Kang spent his first two professional seasons with the Princeton Rays in the Rookie-level Appalachian League and Hudson Valley Renegades in the Class-A Short Season New York–Penn League. In 2009, Kang played for the Bowling Green Hot Rods of the Class-A Midwest League, where he led the team with a .307 batting average. During the season, Bowling Green manager, Matt Quatraro raved about Kang's ability and potential: "He's just a good hitter. He is more of a double hitter than a home run hitter, but I can see him hitting 25 homers in the big leagues with a lot of doubles. He has that kind of power. He hasn't shown it yet, but it's there. Watch batting practice and you immediately see the way the ball comes off his bat. He's got a lot of raw talent." In this year, Kang represented the Rays in the All-Star Futures Game.,

In 2010, Kang was promoted once again, to the High-A affiliate Charlotte Stone Crabs in the Florida State League, however this year his batting average dropped over 60 points to .241, and he managed to hit only one home run. When speaking to Kang about the 2010 season, he said "I tried to muscle to ball too much and over swung too often. After having a good year this past season, I started to think too much about hitting homeruns, and I think that got the best of me. Although that season was a huge disappointment, it allowed me to take a step back and not be too aggressive at the plate."

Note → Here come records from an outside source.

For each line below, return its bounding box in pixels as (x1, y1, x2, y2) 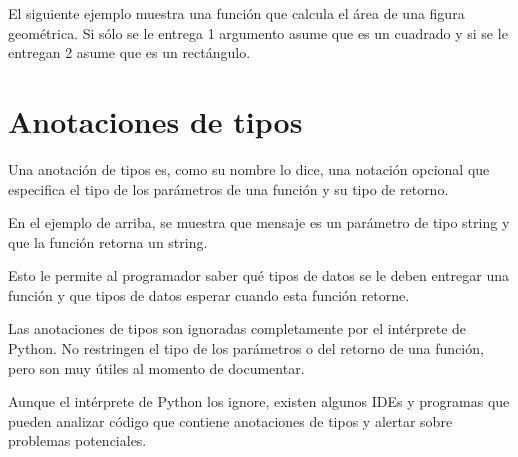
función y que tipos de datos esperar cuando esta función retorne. (8, 284, 410, 305)
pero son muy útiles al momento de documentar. (8, 357, 305, 378)
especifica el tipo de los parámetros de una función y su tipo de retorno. (8, 178, 449, 199)
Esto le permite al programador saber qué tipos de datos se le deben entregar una (8, 265, 509, 286)
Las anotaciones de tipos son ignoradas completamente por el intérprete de (8, 318, 467, 339)
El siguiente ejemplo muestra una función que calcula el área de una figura (8, 3, 465, 23)
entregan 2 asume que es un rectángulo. (8, 42, 251, 63)
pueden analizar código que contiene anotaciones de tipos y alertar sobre (8, 410, 453, 431)

Beginning the 2011 season as a reserve with the Montgomery Biscuits of the Class-AA Southern League, Kang played his way into a starting role  by hitting 11 home runs in the 316 at bats. Diving deeper into the numbers, there was another encouraging sign from Kang in 2011. He had a line drive percentage of 25.6 which was the fourth highest rate in the entire system for players with more than 200 plate appearances. This is indicative of a return to a line drive approach at the plate that as you will see in his scouting report, is the natural result of his swing when he is going well at the dish. He opened the 2012 season with the Biscuits. Kang led the team with 14 homeruns in Double-A, but saw a jump in his strikeout rate, posting 135 strikeouts to 51 walks. He struggled particularly against left handed pitchers, batting just .111 in 90 at bats (.290 against righties in 255 at bats), while striking out 45 times to just 5 walks. In fact, all 14 of his homeruns came against right handed pitchers. [8][9]

To start the 2013 season, Kang was demoted to High-A Charlotte, but quickly found himself back in Montgomery, after slashing .339/.426/.525 in 17 games. He once again led the team with 15 homeruns, and also hit 17 doubles and 7 triples in Double-A. He became the first player to lead Montgomery in homeruns in back-to-back seasons in 60 years. Between two levels, Kang recorded career highs in homeruns (16), total bases (193), and also improved upon his weakness against lefties (.250 vs. 252).[10]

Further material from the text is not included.